• **What is needed**
Give again, word for word, each line of the data from the first through the one containing "FromSouthers Marsh Golf Clubto Hotel 140". Pictures stay out.

*** Data extract Section Begins ***

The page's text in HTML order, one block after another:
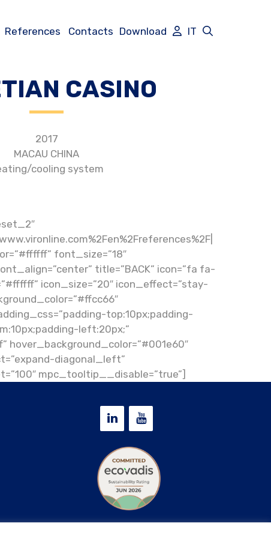
References Contacts Download IT
CASINO
2017
MACAU CHINA
cooling system
font_size=”18″
title=”BACK” icon=”fa fa-
icon_size=”20″ icon_effect=”stay-
top:10px;padding-
left:20px;”
hover_background_color=”#001e60″
diagonal_left”
mpc_tooltip__disable=”true”]
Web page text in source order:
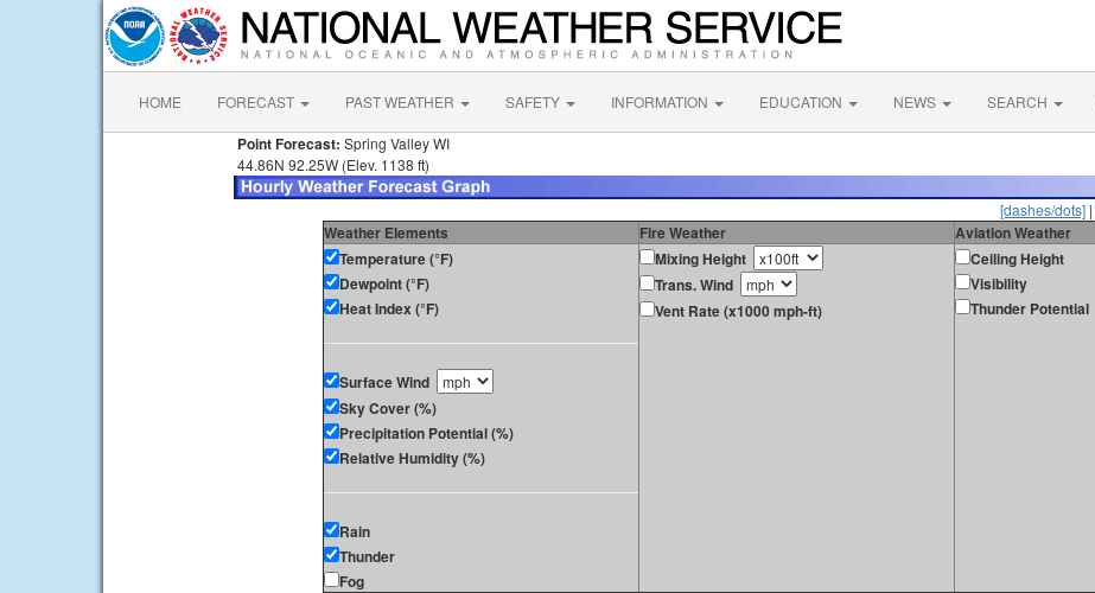
HOME FORECAST PAST WEATHER SAFETY INFORMATION EDUCATION NEWS SEARCH
Point Forecast: Spring Valley WI
44.86N 92.25W (Elev. 1138 ft)
[dashes/dots] |
Weather Elements Fire Weather
Aviation Weather
Temperature (°F)
Dewpoint (°F)
Heat Index (°F)
Surface Wind
Sky Cover (%)
Precipitation Potential (%)
Relative Humidity (%)
Rain
Thunder
Fog
Mixing Height
Trans. Wind
Vent Rate (x1000 mph-ft)
Ceiling Height
Visibility
Thunder Potential
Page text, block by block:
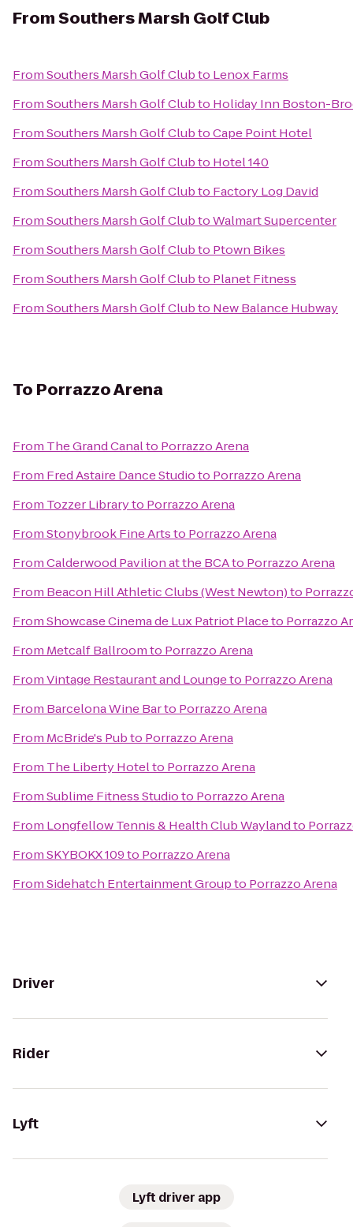
FromSouthers Marsh Golf Club
FromSouthers Marsh Golf Clubto Lenox Farms
FromSouthers Marsh Golf Clubto Holiday Inn Boston-
FromSouthers Marsh Golf ClubtoCape Point Hotel
FromSouthers Marsh Golf Clubto Hotel 140
FromSouthers Marsh Golf Clubto Factory Log David
FromSouthers Marsh Golf ClubtoWalmart Supercenter
FromSouthers Marsh Golf Clubto Ptown Bikes
FromSouthers Marsh Golf Clubto Planet Fitness
FromSouthers Marsh Golf Clubto New Balance Hubway
To Porrazzo Arena
From The Grand Canalto Porrazzo Arena
From Fred Astaire Dance Studioto Porrazzo Arena
From Tozzer Libraryto Porrazzo Arena
FromStonybrook Fine Artsto Porrazzo Arena
FromCalderwood Pavilion at the BCAto Porrazzo Arena
From Beacon Hill Athletic Clubs (West Newton)to
FromShowcase Cinema de Lux Patriot Placeto Porrazzo
From Metcalf Ballroomto Porrazzo Arena
FromVintage Restaurant and Loungeto Porrazzo Arena
From Barcelona Wine Barto Porrazzo Arena
From McBride's Pubto Porrazzo Arena
From The Liberty Hotelto Porrazzo Arena
FromSublime Fitness Studioto Porrazzo Arena
From Longfellow Tennis & Health Club Waylandto
FromSKYBOKX 109to Porrazzo Arena
FromSidehatch Entertainment Groupto Porrazzo Arena
Driver
Rider
Lyft
Lyft driver app
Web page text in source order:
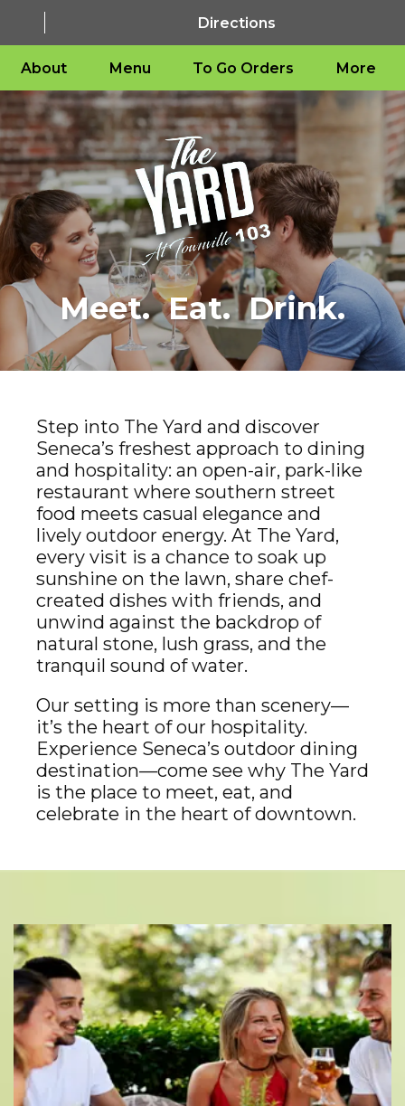
Directions
About Menu To Go Orders More
Meet. Eat. Drink.
Step into The Yard and discover
Seneca’s freshest approach to dining
and hospitality: an open-air, park-like
restaurant where southern street
food meets casual elegance and
lively outdoor energy. At The Yard,
every visit is a chance to soak up
sunshine on the lawn, share chef-
created dishes with friends, and
unwind against the backdrop of
natural stone, lush grass, and the
tranquil sound of water.
Our setting is more than scenery—
it’s the heart of our hospitality.
Experience Seneca’s outdoor dining
destination—come see why The Yard
is the place to meet, eat, and
celebrate in the heart of downtown.
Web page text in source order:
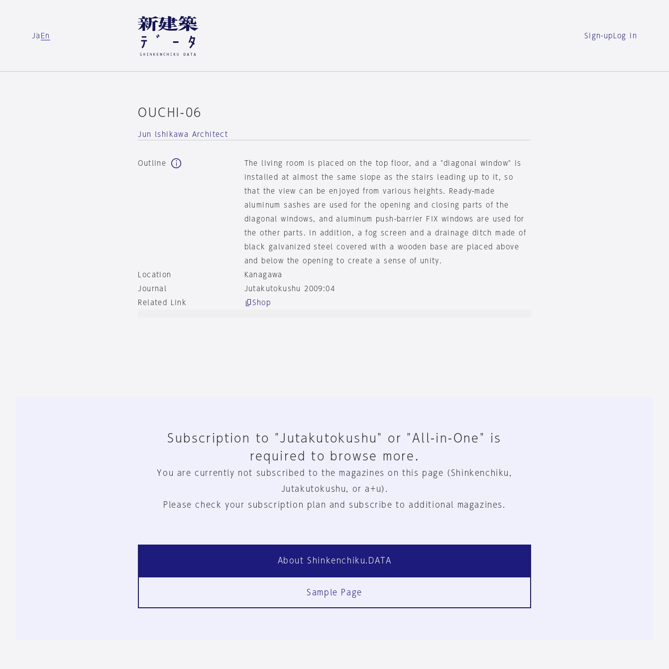
Ja En Sign-up Log in
OUCHI-06
Jun lshikawa Architect
Outline
The living room is placed on the top floor, and a "diagonal window" is
installed at almost the same slope as the stairs leading up to it, so
that the view can be enjoyed from various heights. Ready-made
aluminum sashes are used for the opening and closing parts of the
diagonal windows, and aluminum push-barrier FIX windows are used for
the other parts. In addition, a fog screen and a drainage ditch made of
black galvanized steel covered with a wooden base are placed above
and below the opening to create a sense of unity.
Location
Kanagawa
Journal
Jutakutokushu 2009:04
Related Link
Shop
Subscription to "Jutakutokushu" or "All-in-One" is
required to browse more.
You are currently not subscribed to the magazines on this page (Shinkenchiku,
Jutakutokushu, or a+u).
Please check your subscription plan and subscribe to additional magazines.
About Shinkenchiku.DATA
Sample Page
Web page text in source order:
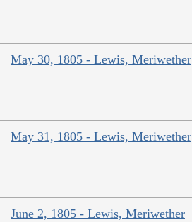
May 30, 1805 - Lewis, Meriwether
May 31, 1805 - Lewis, Meriwether
June 2, 1805 - Lewis, Meriwether
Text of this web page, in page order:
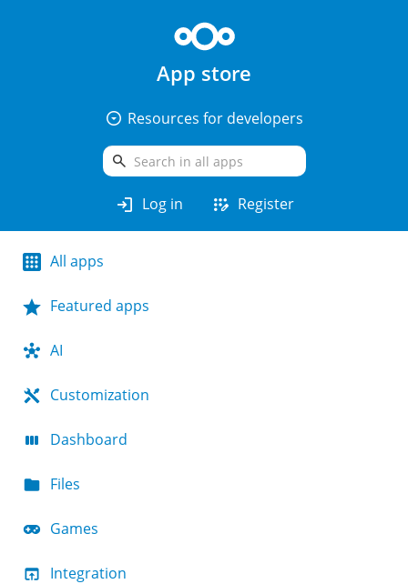
App store
arrow_drop_down_circle Resources for developers
search
login Log in app_registration Register
All apps
Featured apps
AI
Customization
Dashboard
Files
Games
Integration
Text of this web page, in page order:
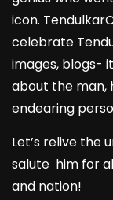
icon.
celebrate
images, blogs-
about the man,
endearing
Let’s relive the
salute him for
and nation!
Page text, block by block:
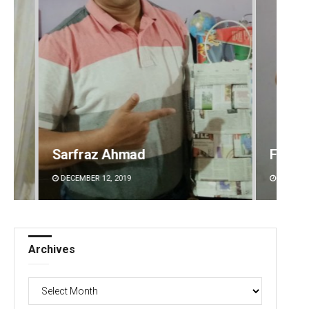
Faiza Firdous
DECEMBER 12, 2019
Archives
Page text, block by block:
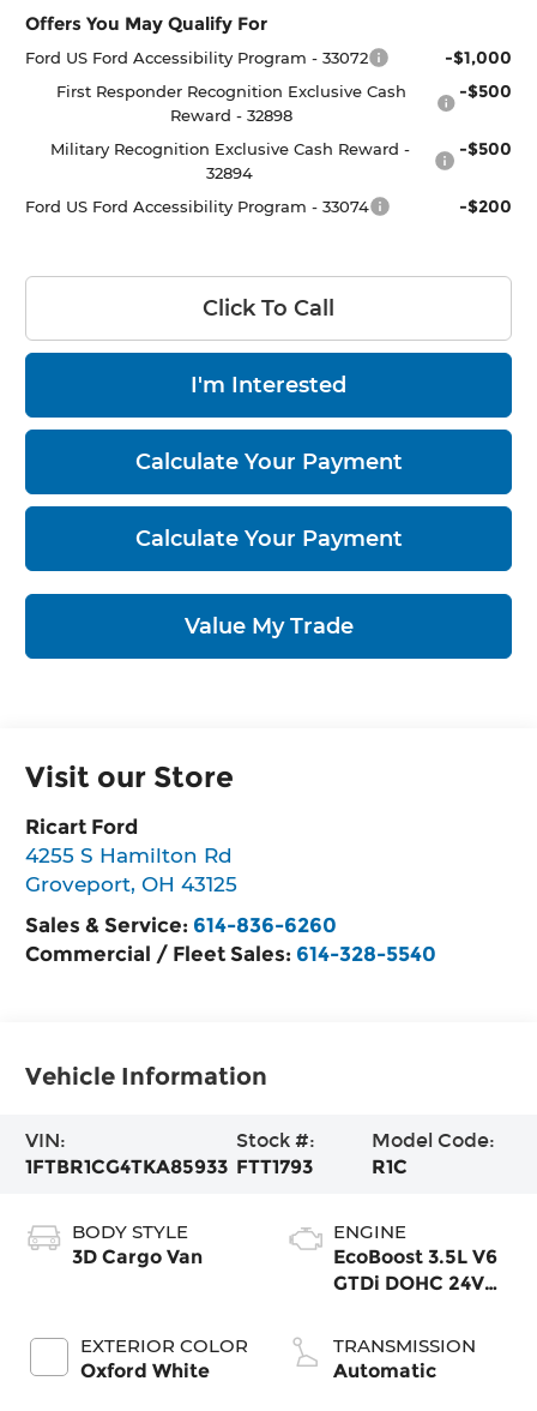
Offers You May Qualify For
Ford US Ford Accessibility Program - 33072 -$1,000
First Responder Recognition Exclusive Cash
Reward - 32898
-$500
Military Recognition Exclusive Cash Reward -
32894
-$500
Ford US Ford Accessibility Program - 33074 -$200
Click To Call
I'm Interested
Calculate Your Payment
Calculate Your Payment
Value My Trade
Visit our Store
Ricart Ford
4255 S Hamilton Rd
Groveport,OH 43125
Sales & Service: 614-836-6260
Commercial / Fleet Sales: 614-328-5540
Vehicle Information
VIN:
1FTBR1CG4TKA85933
Stock #:
FTT1793
Model Code:
R1C
BODY STYLE
3D Cargo Van
EXTERIOR COLOR
Oxford White
ENGINE
EcoBoost 3.5L V6
GTDi DOHC 24V
Turbocharged
TRANSMISSION
Automatic
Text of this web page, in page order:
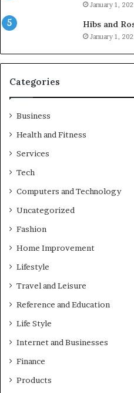
January 1,
Hibs and
January 1,
Categories
Business
Health and Fitness
Services
Tech
Computers and Technology
Uncategorized
Fashion
Home Improvement
Lifestyle
Travel and Leisure
Reference and Education
Life Style
Internet and Businesses
Finance
Products

*** Data extract Section Ends ***

• **Exercise result**
The page's text in HTML order, one block after another:
References Contacts Download IT
CASINO
2017
MACAU CHINA
cooling system
font_size=”18″
title=”BACK” icon=”fa fa-
icon_size=”20″ icon_effect=”stay-
top:10px;padding-
left:20px;”
hover_background_color=”#001e60″
diagonal_left”
mpc_tooltip__disable=”true”]
Web page text in source order:
HOME FORECAST PAST WEATHER SAFETY INFORMATION EDUCATION NEWS SEARCH
Point Forecast: Spring Valley WI
44.86N 92.25W (Elev. 1138 ft)
[dashes/dots] |
Weather Elements Fire Weather
Aviation Weather
Temperature (°F)
Dewpoint (°F)
Heat Index (°F)
Surface Wind
Sky Cover (%)
Precipitation Potential (%)
Relative Humidity (%)
Rain
Thunder
Fog
Mixing Height
Trans. Wind
Vent Rate (x1000 mph-ft)
Ceiling Height
Visibility
Thunder Potential
Page text, block by block:
FromSouthers Marsh Golf Club
FromSouthers Marsh Golf Clubto Lenox Farms
FromSouthers Marsh Golf Clubto Holiday Inn Boston-
FromSouthers Marsh Golf ClubtoCape Point Hotel
FromSouthers Marsh Golf Clubto Hotel 140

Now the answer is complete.